Hence $L=F/[F,[F,F]]$ is free 2-step nilpotent on 2 generators. Denote by $A,B,C$ the images of $a,b,c$ in $L$. Since $L/[L,L]$ is torsion-free and $C^n\in [L,L]$, we have $C\in [L,L]$. By (d), we deduce that $L$ is generated by $A,B$. So the endomorphism of $L$ mapping the two free generators to $A$ and $B$ is surjective. By (c) deduce that $L$ is free 2-step nilpotent on $(A,B)$. Since $[A,B]=C^n$, we can use (a) to get a contradiction. (Baumslag's conclusion of the argument also uses a 2-step nilpotent group, but I haven't followed as it's more technical)
There is a visualisation of Schützenberger's observation based on a variant of the car-crash lemma that says that
for any multiple motion on a map on a closed oriented surface $S$, the number of points of complete collision is at least $\chi(S)+\sum\limits_D(d_D-1)$, where the summation runs over all faces $D$ of the map and $d_D$ is the number of cars moving around a face $D$.
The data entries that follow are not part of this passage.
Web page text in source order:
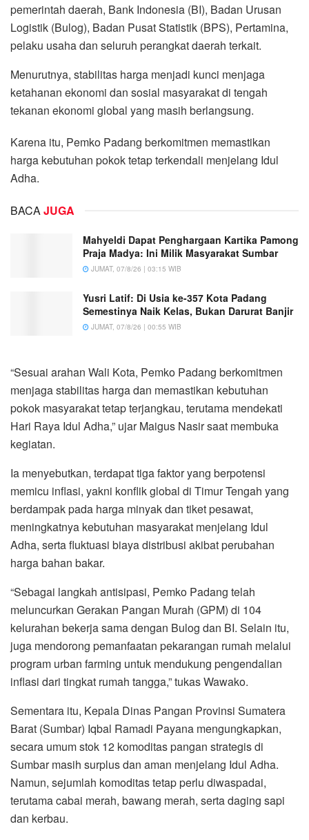
pemerintah daerah, Bank Indonesia (BI), Badan Urusan
Logistik (Bulog), Badan Pusat Statistik (BPS), Pertamina,
pelaku usaha dan seluruh perangkat daerah terkait.
Menurutnya, stabilitas harga menjadi kunci menjaga
ketahanan ekonomi dan sosial masyarakat di tengah
tekanan ekonomi global yang masih berlangsung.
Karena itu, Pemko Padang berkomitmen memastikan
harga kebutuhan pokok tetap terkendali menjelang Idul
Adha.
BACAJUGA
Mahyeldi Dapat Penghargaan Kartika Pamong
Praja Madya: Ini Milik Masyarakat Sumbar
JUMAT, 07/8/26 | 03:15 WIB
Yusri Latif: Di Usia ke-357 Kota Padang
Semestinya Naik Kelas, Bukan Darurat Banjir
JUMAT, 07/8/26 | 00:55 WIB
“Sesuai arahan Wali Kota, Pemko Padang berkomitmen
menjaga stabilitas harga dan memastikan kebutuhan
pokok masyarakat tetap terjangkau, terutama mendekati
Hari Raya Idul Adha,” ujar Maigus Nasir saat membuka
kegiatan.
Ia menyebutkan, terdapat tiga faktor yang berpotensi
memicu inflasi, yakni konflik global di Timur Tengah yang
berdampak pada harga minyak dan tiket pesawat,
meningkatnya kebutuhan masyarakat menjelang Idul
Adha, serta fluktuasi biaya distribusi akibat perubahan
harga bahan bakar.
“Sebagai langkah antisipasi, Pemko Padang telah
meluncurkan Gerakan Pangan Murah (GPM) di 104
kelurahan bekerja sama dengan Bulog dan BI. Selain itu,
juga mendorong pemanfaatan pekarangan rumah melalui
program urban farming untuk mendukung pengendalian
inflasi dari tingkat rumah tangga,” tukas Wawako.
Sementara itu, Kepala Dinas Pangan Provinsi Sumatera
Barat (Sumbar) Iqbal Ramadi Payana mengungkapkan,
secara umum stok 12 komoditas pangan strategis di
Sumbar masih surplus dan aman menjelang Idul Adha.
Namun, sejumlah komoditas tetap perlu diwaspadai,
terutama cabai merah, bawang merah, serta daging sapi
dan kerbau.
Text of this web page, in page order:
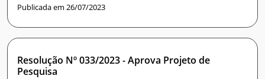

See [this self-advertisement] for exact definitions.
So, if a non-identity commutator in a free group $F(x,y,\dots)$ is, e.g., a cube of a word $c$, we obtain a one-face map on a torus, where the label of the face is $c^3$. Let three cars move around this face counter-clockwise with a constant speed one edge per a minute; at a moment $t$ each car moves along an edge labelled by the $[t]$th letter of the word $c$ (where the integer part $[t]$ of $t\in\mathbb R$ is counted modulo the length of $c$).
The car-crash lemma asserts that $$ \small \pmatrix{ \hbox{the number of points} \\\\ \hbox{of complete collision} } \geqslant \begin{pmatrix} \hbox{the Euler characteristic} \\\\ \hbox{of the torus,} \\\\ \hbox{i.e. 0} \end{pmatrix} + \pmatrix{ \hbox{$d_D$, i.e. the number of cars} \\\\ \hbox{moving around the unique face $D$,} \\\\ \hbox{i.e. 3} } -1=2. %} $$ On the other hand, a collision inside an edge is impossible:
such a collision would imply that some letter of the word $c$ is $x$ and $x^{-1}$ simultaneously. A similar argument shows that a collision at a vertex cannot occur too. This contradiction proves that a commutator cannot be a cube.
This approach was used in [this self-advertisement], [this self-advertisement], and [this self-advertisement] to obtain generalisations of Schützenberger's observation and Duncan--Howie's theorem (mentioned by Henry Wilton).